**ACTIVITY**
Copy out exactly, from the entries that follow, the line holding "Verify that the HTTP", the line holding "the robot needs", and all lines between them, but no pictures.

[Entries taken from a collection]
* * * * * * *

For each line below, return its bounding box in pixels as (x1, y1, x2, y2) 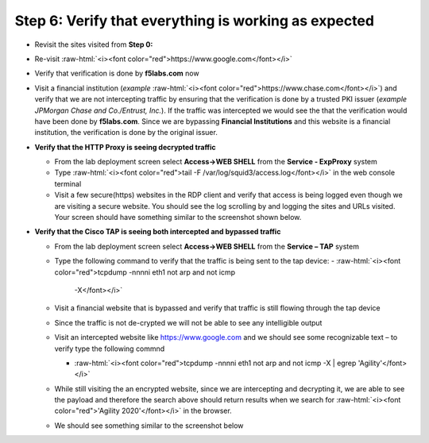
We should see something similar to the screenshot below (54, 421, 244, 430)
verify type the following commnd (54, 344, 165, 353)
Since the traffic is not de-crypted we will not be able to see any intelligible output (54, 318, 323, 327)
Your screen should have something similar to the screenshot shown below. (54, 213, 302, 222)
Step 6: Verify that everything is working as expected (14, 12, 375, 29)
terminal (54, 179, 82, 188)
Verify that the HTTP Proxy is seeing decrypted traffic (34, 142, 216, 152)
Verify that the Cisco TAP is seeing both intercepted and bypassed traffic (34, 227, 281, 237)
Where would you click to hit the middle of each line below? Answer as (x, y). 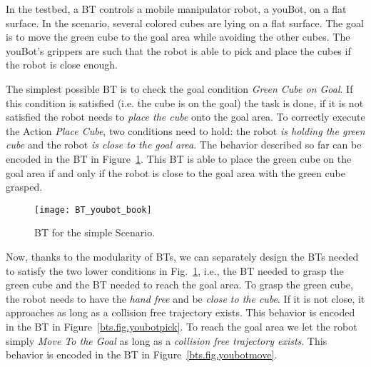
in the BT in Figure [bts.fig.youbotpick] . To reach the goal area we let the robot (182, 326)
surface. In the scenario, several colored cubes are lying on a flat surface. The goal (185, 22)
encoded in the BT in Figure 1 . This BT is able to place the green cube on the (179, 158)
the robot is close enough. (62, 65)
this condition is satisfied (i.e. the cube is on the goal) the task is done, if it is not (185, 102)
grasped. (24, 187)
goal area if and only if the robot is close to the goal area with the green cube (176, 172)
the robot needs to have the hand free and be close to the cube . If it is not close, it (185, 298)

* * * * * * *

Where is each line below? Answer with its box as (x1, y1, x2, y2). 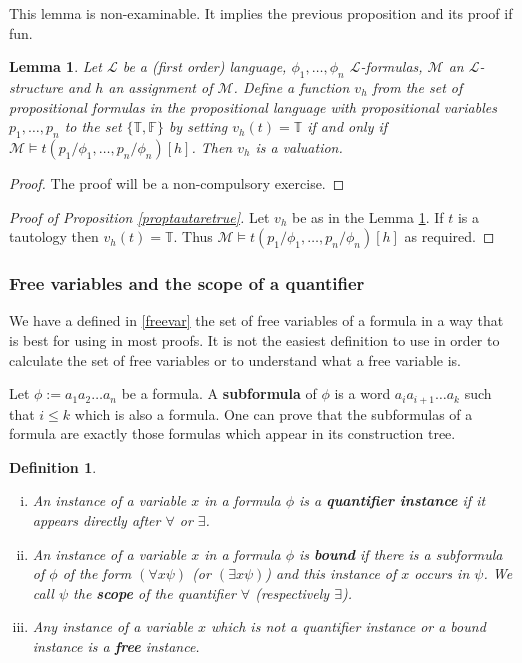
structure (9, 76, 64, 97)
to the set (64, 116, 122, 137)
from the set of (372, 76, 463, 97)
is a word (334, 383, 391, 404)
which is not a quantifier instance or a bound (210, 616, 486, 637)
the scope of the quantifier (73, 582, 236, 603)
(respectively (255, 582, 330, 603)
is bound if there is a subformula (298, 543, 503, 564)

* * * * * * *

**ANSWER SECTION**
Verify that the HTTP Proxy is seeing decrypted traffic (34, 142, 216, 152)
Verify that the Cisco TAP is seeing both intercepted and bypassed traffic (34, 227, 281, 237)
Where would you click to hit the middle of each line below? Answer as (x, y). 
in the BT in Figure [bts.fig.youbotpick] . To reach the goal area we let the robot (182, 326)
surface. In the scenario, several colored cubes are lying on a flat surface. The goal (185, 22)
encoded in the BT in Figure 1 . This BT is able to place the green cube on the (179, 158)
the robot is close enough. (62, 65)
this condition is satisfied (i.e. the cube is on the goal) the task is done, if it is not (185, 102)
grasped. (24, 187)
goal area if and only if the robot is close to the goal area with the green cube (176, 172)
the robot needs to have the hand free and be close to the cube . If it is not close, it (185, 298)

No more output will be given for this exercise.